Task details – The full listing should be set down again without a single alteration.

::::::::

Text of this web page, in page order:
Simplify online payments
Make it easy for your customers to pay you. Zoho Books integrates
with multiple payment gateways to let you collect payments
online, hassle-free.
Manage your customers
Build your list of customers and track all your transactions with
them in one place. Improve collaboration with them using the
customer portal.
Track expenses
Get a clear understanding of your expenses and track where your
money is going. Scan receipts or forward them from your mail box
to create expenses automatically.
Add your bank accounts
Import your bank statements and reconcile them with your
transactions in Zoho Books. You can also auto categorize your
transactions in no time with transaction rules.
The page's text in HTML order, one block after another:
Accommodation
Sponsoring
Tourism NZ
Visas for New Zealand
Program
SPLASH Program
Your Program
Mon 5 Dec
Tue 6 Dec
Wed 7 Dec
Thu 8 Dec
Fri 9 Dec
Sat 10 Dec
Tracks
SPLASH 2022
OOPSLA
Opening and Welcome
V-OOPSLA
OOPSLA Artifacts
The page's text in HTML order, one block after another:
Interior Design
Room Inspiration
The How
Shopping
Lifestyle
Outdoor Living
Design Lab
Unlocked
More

::::::::

Exercise output –
Text of this web page, in page order:
Simplify online payments
Make it easy for your customers to pay you. Zoho Books integrates
with multiple payment gateways to let you collect payments
online, hassle-free.
Manage your customers
Build your list of customers and track all your transactions with
them in one place. Improve collaboration with them using the
customer portal.
Track expenses
Get a clear understanding of your expenses and track where your
money is going. Scan receipts or forward them from your mail box
to create expenses automatically.
Add your bank accounts
Import your bank statements and reconcile them with your
transactions in Zoho Books. You can also auto categorize your
transactions in no time with transaction rules.
The page's text in HTML order, one block after another:
Accommodation
Sponsoring
Tourism NZ
Visas for New Zealand
Program
SPLASH Program
Your Program
Mon 5 Dec
Tue 6 Dec
Wed 7 Dec
Thu 8 Dec
Fri 9 Dec
Sat 10 Dec
Tracks
SPLASH 2022
OOPSLA
Opening and Welcome
V-OOPSLA
OOPSLA Artifacts
The page's text in HTML order, one block after another:
Interior Design
Room Inspiration
The How
Shopping
Lifestyle
Outdoor Living
Design Lab
Unlocked
More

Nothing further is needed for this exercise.